To find the points on the graph of y = f(x) where the tangent lines are parallel to the line x - 2y = 2, we need to find the derivative of f(x) and set it equal to the slope of the given line. Let's go step by step.
1. Find the derivative of f(x):
To find the derivative of f(x), we can use the quotient rule. The quotient rule states that if we have a function f(x) = g(x)/h(x), then the derivative is given by (g'(x) * h(x) - g(x) * h'(x)) / (h(x))^2.
In this case, our function is f(x) = (x - 1) / (1 + 5x).
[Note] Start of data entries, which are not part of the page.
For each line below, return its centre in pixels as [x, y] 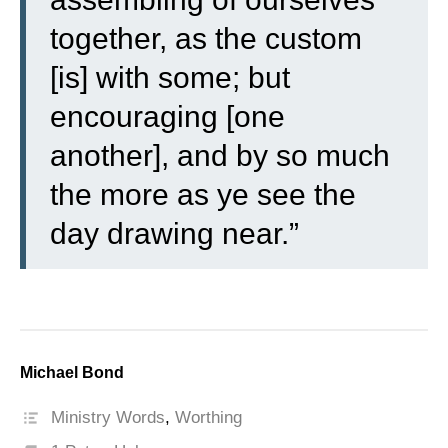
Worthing [209, 417]
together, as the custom [206, 38]
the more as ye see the [203, 194]
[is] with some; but [170, 77]
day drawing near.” [174, 233]
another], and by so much [220, 155]
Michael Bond [72, 372]
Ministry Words [108, 417]
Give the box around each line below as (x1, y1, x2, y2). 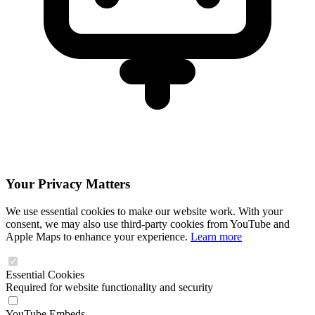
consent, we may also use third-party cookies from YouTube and (6, 217, 290, 230)
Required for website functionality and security (6, 281, 213, 293)
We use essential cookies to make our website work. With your (6, 205, 283, 217)
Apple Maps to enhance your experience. (6, 230, 191, 243)
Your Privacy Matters (6, 176, 130, 191)
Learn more (191, 230, 242, 243)
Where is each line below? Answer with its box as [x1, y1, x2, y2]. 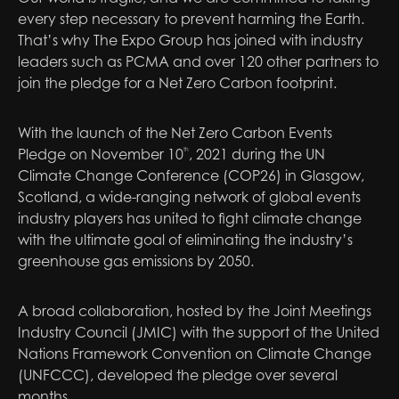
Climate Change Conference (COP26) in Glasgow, [18, 167, 364, 185]
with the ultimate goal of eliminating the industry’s [18, 231, 353, 249]
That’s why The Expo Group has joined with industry [18, 31, 363, 50]
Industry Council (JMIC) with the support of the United [18, 323, 379, 342]
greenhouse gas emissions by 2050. [18, 252, 254, 271]
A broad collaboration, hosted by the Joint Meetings [18, 302, 371, 321]
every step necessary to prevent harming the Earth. [18, 10, 368, 28]
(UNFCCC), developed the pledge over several [18, 366, 338, 385]
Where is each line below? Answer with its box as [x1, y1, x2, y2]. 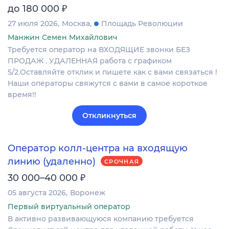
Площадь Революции [101, 19, 183, 29]
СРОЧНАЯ [104, 158, 140, 166]
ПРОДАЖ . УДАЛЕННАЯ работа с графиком [8, 56, 172, 66]
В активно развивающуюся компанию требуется [8, 214, 194, 223]
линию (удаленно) [8, 155, 96, 167]
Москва [62, 19, 90, 29]
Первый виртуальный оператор [8, 201, 130, 211]
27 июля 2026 [8, 19, 58, 29]
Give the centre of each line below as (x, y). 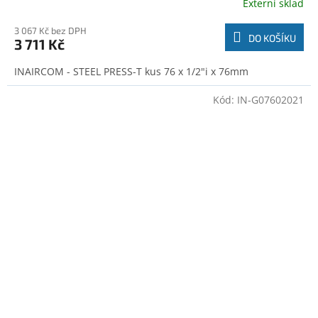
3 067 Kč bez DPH (50, 31)
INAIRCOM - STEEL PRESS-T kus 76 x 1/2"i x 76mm (131, 72)
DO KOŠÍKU (272, 38)
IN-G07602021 (270, 100)
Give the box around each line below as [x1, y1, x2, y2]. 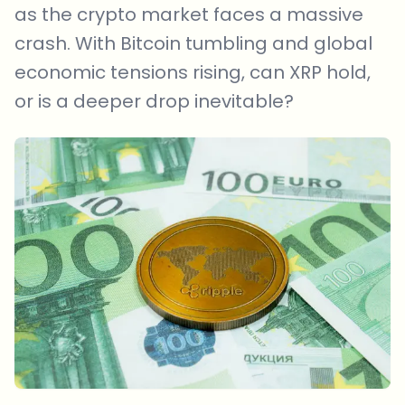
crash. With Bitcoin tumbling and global [14, 31, 372, 56]
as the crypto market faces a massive [14, 2, 363, 27]
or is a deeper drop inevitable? [14, 89, 294, 114]
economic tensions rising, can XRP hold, [14, 60, 371, 85]
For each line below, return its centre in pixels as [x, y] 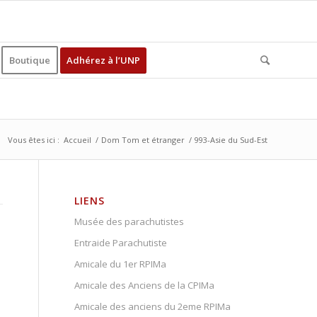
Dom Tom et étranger [143, 140]
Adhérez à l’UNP [103, 60]
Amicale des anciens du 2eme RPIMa [153, 306]
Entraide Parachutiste [121, 243]
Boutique [30, 60]
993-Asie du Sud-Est [231, 140]
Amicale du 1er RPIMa [121, 264]
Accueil [77, 140]
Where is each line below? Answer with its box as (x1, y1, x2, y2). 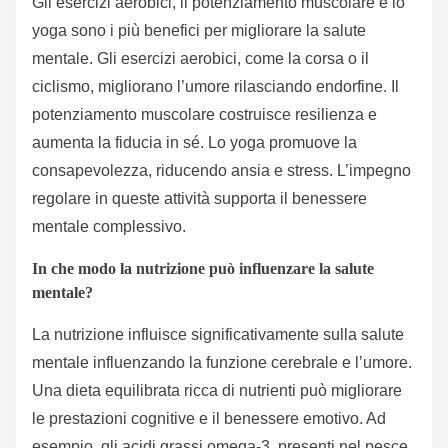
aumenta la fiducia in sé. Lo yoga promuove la (32, 133, 357, 151)
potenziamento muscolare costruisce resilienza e (32, 105, 377, 123)
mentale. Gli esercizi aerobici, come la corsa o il (32, 49, 369, 67)
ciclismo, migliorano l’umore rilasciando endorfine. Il (32, 77, 399, 95)
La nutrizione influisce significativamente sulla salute (32, 325, 404, 343)
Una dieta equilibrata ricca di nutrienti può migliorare (32, 381, 402, 399)
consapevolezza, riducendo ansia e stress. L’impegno (32, 161, 411, 179)
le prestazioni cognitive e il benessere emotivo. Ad (32, 409, 386, 427)
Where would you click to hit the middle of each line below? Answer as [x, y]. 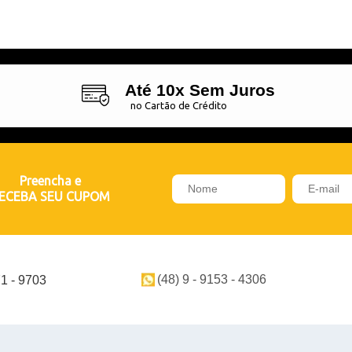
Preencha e [50, 180]
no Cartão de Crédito [178, 105]
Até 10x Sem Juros [200, 90]
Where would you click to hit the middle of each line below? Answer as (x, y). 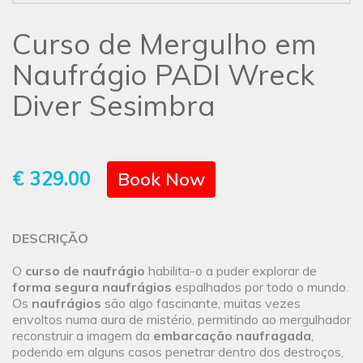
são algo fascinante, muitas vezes (203, 303)
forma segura (56, 287)
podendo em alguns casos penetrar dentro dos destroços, (178, 352)
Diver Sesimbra (114, 106)
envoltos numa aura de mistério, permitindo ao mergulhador (181, 320)
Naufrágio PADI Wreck (163, 75)
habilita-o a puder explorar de (231, 271)
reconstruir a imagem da (83, 336)
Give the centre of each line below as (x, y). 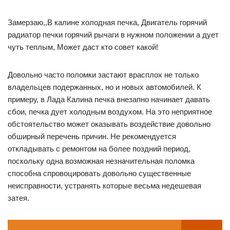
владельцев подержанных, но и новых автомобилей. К (104, 87)
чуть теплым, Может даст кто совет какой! (83, 47)
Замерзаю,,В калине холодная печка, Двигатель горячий (107, 23)
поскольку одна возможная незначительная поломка (101, 161)
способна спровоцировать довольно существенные (99, 174)
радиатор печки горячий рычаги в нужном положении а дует (113, 35)
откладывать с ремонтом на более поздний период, (99, 149)
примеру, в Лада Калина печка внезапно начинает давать (109, 100)
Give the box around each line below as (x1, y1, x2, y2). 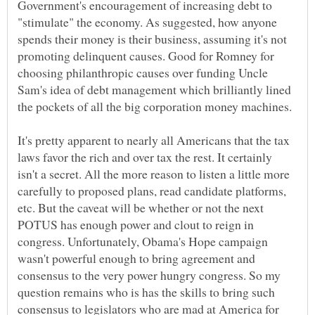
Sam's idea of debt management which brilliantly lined (18, 81, 291, 98)
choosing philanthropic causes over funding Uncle (18, 64, 268, 82)
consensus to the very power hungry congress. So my (18, 266, 281, 284)
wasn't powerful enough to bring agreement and (18, 250, 255, 267)
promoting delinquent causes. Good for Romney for (18, 47, 274, 65)
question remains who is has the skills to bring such (18, 283, 275, 301)
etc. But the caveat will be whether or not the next (18, 199, 264, 217)
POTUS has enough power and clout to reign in (18, 216, 254, 233)
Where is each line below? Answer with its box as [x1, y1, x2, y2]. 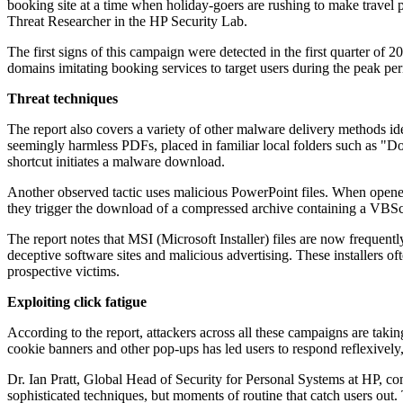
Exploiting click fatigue [7, 294, 147, 310]
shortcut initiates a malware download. [7, 154, 225, 170]
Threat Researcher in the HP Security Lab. [7, 13, 247, 30]
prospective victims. [7, 264, 120, 280]
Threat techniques [7, 91, 118, 107]
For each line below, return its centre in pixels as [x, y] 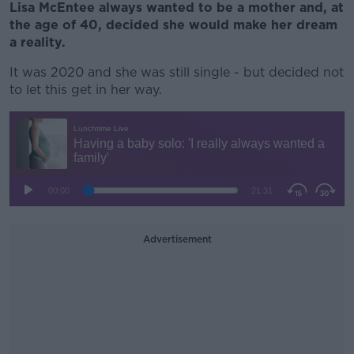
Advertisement [177, 239]
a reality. [40, 42]
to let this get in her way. [88, 90]
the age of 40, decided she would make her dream [173, 25]
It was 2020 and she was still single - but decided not [177, 72]
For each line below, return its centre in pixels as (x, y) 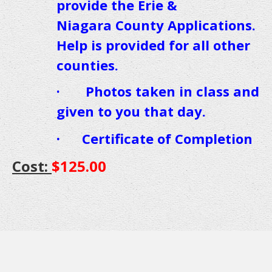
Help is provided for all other (153, 45)
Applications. (212, 25)
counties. (87, 65)
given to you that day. (131, 111)
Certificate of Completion (169, 138)
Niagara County (112, 25)
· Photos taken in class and (158, 91)
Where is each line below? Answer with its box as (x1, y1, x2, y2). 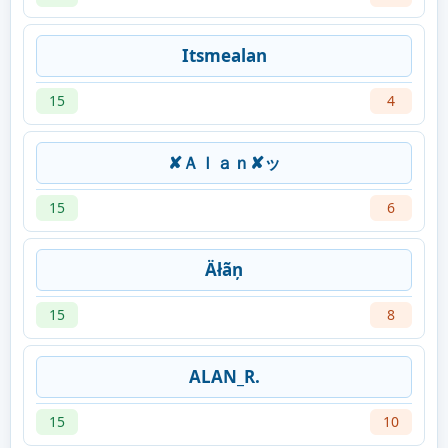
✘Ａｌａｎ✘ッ (167, 151, 281, 175)
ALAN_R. (188, 365, 260, 389)
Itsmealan (181, 44, 267, 68)
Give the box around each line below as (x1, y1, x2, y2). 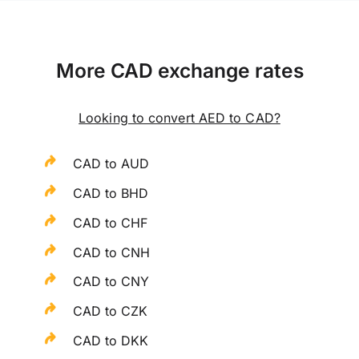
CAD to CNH (73, 244, 151, 260)
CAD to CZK (73, 303, 148, 320)
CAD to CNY (73, 273, 150, 290)
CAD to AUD (73, 155, 150, 172)
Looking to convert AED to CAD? (79, 110, 280, 127)
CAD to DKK (73, 332, 149, 349)
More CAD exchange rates (55, 58, 304, 83)
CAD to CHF (73, 214, 148, 231)
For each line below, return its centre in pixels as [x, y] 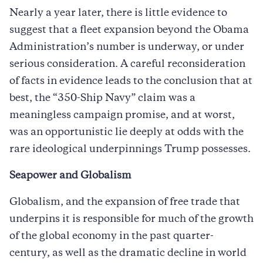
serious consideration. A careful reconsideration [127, 64]
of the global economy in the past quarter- [112, 236]
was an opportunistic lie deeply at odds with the [127, 132]
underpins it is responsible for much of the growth [131, 219]
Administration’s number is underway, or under [127, 47]
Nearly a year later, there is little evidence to [118, 13]
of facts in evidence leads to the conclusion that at [131, 81]
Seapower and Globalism [70, 176]
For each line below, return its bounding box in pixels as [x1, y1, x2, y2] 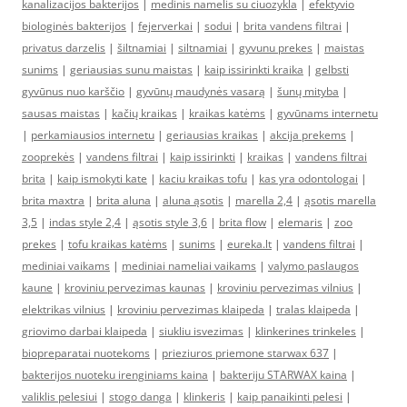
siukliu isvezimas [159, 323, 243, 339]
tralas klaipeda [276, 301, 351, 317]
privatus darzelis [22, 39, 105, 55]
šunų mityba [277, 83, 339, 99]
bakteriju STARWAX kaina [220, 366, 347, 382]
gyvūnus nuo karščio [22, 83, 124, 99]
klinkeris [184, 388, 225, 404]
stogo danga [109, 388, 172, 404]
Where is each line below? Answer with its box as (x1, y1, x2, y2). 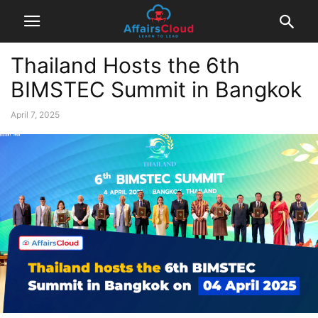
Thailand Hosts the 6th (11, 53, 240, 78)
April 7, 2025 (11, 109, 60, 120)
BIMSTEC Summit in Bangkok (11, 77, 302, 102)
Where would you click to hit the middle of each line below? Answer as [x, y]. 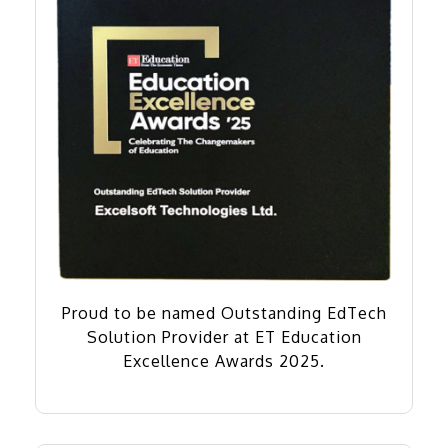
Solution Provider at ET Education [224, 336]
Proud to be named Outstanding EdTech [224, 312]
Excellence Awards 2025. [224, 360]
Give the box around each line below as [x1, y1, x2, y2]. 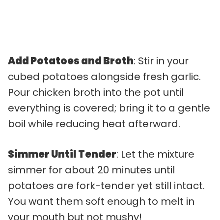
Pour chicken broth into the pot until [8, 85, 184, 99]
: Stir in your [134, 54, 189, 68]
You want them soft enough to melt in [8, 194, 194, 208]
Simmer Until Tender [8, 147, 116, 161]
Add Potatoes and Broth [8, 54, 134, 68]
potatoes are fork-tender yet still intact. [8, 178, 205, 192]
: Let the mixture [116, 147, 194, 161]
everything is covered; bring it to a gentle [8, 101, 210, 115]
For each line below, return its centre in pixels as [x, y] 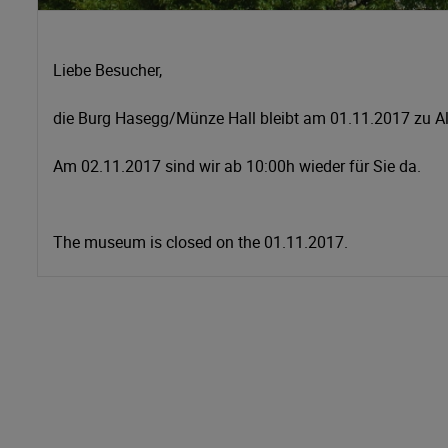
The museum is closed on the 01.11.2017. [200, 241]
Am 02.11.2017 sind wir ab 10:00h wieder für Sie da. [237, 165]
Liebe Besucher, [107, 69]
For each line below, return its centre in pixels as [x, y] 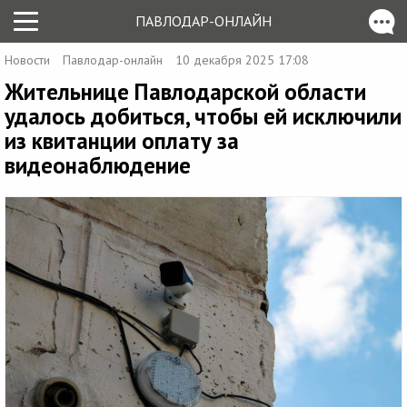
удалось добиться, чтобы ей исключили [203, 116]
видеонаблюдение [98, 165]
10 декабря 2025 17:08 [242, 60]
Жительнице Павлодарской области [185, 92]
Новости [27, 60]
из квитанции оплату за [122, 141]
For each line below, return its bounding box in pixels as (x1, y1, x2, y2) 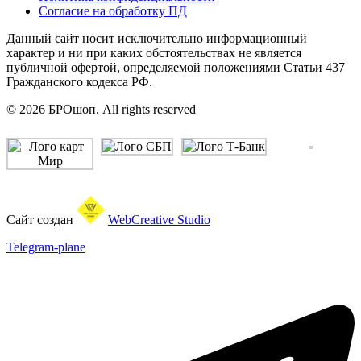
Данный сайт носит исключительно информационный (6, 31, 307, 46)
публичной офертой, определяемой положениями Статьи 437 (6, 60, 345, 75)
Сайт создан (6, 213, 77, 227)
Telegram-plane (6, 240, 85, 255)
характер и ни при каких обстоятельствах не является (6, 46, 301, 60)
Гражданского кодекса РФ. (6, 75, 152, 89)
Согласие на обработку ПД (39, 4, 187, 19)
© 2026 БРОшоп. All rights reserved (6, 102, 196, 117)
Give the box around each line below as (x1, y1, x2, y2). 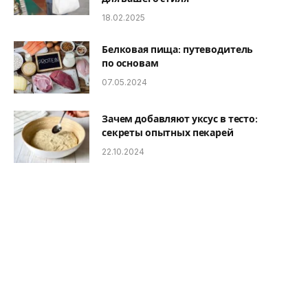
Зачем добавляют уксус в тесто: (102, 112, 258, 125)
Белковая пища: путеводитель (102, 43, 254, 56)
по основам (102, 56, 159, 69)
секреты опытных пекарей (102, 126, 234, 139)
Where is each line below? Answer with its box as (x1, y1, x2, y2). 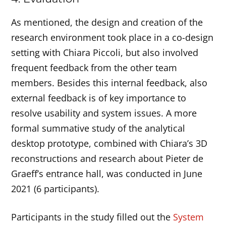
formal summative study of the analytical (11, 122, 186, 134)
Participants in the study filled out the (11, 211, 174, 223)
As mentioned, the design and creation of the (11, 16, 203, 28)
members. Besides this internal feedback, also (11, 76, 208, 89)
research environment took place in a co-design (11, 31, 214, 43)
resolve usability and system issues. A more (11, 106, 197, 119)
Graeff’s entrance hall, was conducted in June (11, 167, 203, 180)
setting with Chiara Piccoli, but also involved (11, 46, 199, 59)
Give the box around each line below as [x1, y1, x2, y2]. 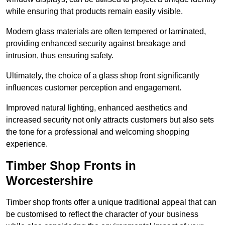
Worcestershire [6, 174, 93, 188]
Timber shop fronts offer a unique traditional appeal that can [6, 198, 216, 207]
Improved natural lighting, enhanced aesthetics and [6, 103, 187, 113]
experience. [6, 140, 48, 149]
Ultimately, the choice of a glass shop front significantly [6, 71, 199, 80]
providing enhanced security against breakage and [6, 39, 186, 48]
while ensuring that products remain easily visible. [6, 7, 183, 16]
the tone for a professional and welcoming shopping [6, 128, 189, 137]
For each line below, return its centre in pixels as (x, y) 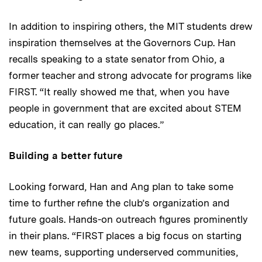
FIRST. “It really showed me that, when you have (119, 92)
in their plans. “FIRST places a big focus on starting (125, 236)
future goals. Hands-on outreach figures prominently (128, 220)
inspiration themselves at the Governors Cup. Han (122, 43)
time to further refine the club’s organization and (119, 203)
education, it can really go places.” (86, 125)
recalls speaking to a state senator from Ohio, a (117, 59)
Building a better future (66, 156)
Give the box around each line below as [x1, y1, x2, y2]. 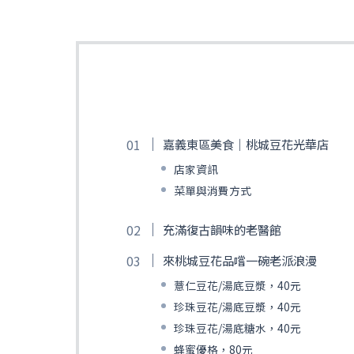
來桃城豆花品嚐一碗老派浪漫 [162, 250, 317, 269]
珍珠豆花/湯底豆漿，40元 [173, 298, 301, 314]
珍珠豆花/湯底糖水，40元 [173, 319, 301, 336]
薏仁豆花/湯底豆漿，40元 [173, 277, 301, 293]
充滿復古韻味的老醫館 [162, 220, 281, 238]
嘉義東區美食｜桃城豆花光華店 [162, 134, 329, 153]
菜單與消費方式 [173, 182, 251, 198]
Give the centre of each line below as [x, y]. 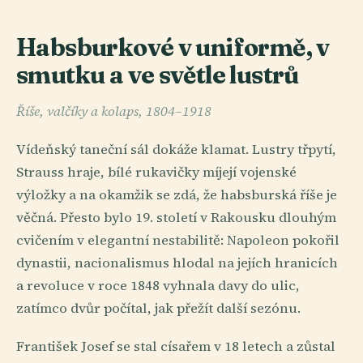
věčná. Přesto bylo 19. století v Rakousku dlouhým [176, 218]
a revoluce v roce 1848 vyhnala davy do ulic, [158, 286]
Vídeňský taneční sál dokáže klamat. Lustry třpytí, [176, 149]
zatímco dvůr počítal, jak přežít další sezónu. [158, 308]
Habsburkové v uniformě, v [173, 47]
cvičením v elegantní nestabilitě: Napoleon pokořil [178, 240]
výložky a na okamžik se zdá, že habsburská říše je [177, 195]
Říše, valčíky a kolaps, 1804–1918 [114, 111]
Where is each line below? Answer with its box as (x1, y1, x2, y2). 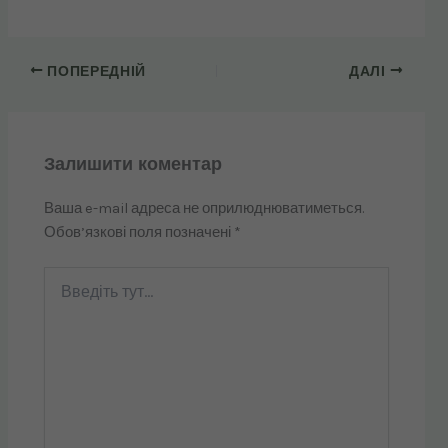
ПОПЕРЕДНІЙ (43, 63, 146, 79)
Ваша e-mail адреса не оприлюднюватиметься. (44, 200, 365, 218)
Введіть (43, 267, 92, 285)
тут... (43, 287, 72, 305)
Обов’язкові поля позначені (44, 224, 235, 242)
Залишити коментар (44, 152, 223, 175)
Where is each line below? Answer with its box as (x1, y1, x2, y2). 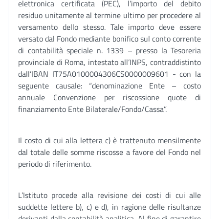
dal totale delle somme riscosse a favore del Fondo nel (18, 146, 201, 158)
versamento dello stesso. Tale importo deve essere (18, 21, 201, 33)
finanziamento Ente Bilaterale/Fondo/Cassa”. (18, 103, 167, 115)
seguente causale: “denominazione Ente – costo (18, 80, 201, 91)
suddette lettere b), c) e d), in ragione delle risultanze (18, 201, 201, 213)
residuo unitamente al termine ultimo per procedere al (18, 9, 201, 21)
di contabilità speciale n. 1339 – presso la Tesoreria (18, 44, 201, 56)
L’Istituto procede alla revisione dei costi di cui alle (18, 189, 201, 201)
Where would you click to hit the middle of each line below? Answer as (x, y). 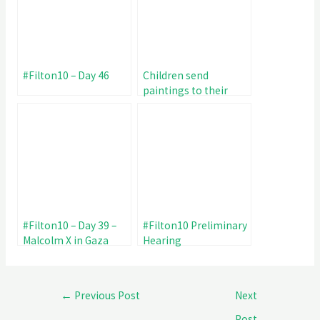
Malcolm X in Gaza (65, 240)
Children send (175, 75)
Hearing (162, 240)
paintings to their (185, 90)
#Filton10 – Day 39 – (69, 225)
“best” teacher (178, 105)
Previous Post (106, 296)
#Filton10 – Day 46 (66, 75)
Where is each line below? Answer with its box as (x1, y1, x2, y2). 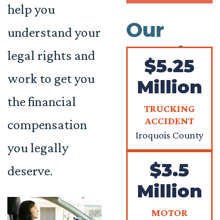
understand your (7, 25, 101, 40)
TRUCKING (144, 103, 195, 114)
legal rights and (7, 48, 95, 63)
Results (126, 41, 204, 65)
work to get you (7, 71, 95, 86)
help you (7, 1, 55, 17)
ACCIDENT (145, 115, 194, 127)
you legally (7, 140, 68, 155)
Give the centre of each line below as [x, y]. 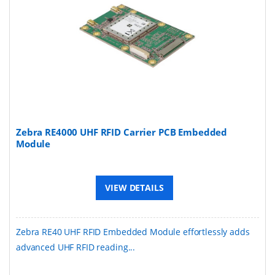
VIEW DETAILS [134, 187]
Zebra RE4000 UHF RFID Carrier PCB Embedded [122, 132]
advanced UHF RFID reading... [76, 247]
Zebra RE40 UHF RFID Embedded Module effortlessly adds [133, 231]
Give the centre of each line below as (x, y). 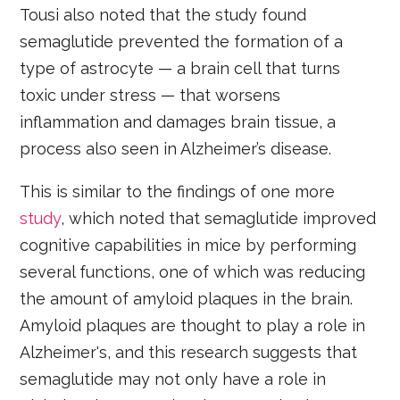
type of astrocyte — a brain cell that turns (180, 69)
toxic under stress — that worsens (150, 96)
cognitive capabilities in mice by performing (188, 246)
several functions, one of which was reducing (193, 272)
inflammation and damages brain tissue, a (178, 122)
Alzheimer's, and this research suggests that (189, 353)
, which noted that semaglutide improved (219, 219)
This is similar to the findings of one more (178, 192)
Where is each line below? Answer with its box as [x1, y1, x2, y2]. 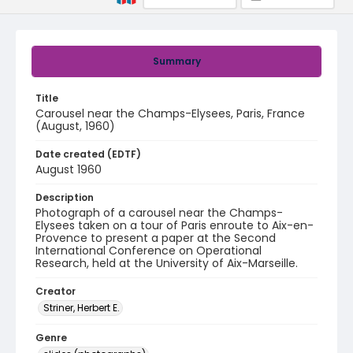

Let's apply the quotient rule:
f'(x) = [ (1 + 5x) * (1) - (x - 1) * (5) ] / (1 + 5x)^2
= [ 1 + 5x - 5x + 5 ] / (1 + 5x)^2
= 6 / (1 + 5x)^2
So, the derivative of f(x) is f'(x) = 6 / (1 + 5x)^2.
2. Determine the slope of the given line:
The given line is x - 2y = 2. To determine its slope, we need to rearrange it in the form y = mx + b, where m represents the slope. Let's solve for y:
x - 2y = 2
-2y = 2 - x
y = (1/2)x - 1
From this equation, we can see that the slope of the given line is m = 1/2.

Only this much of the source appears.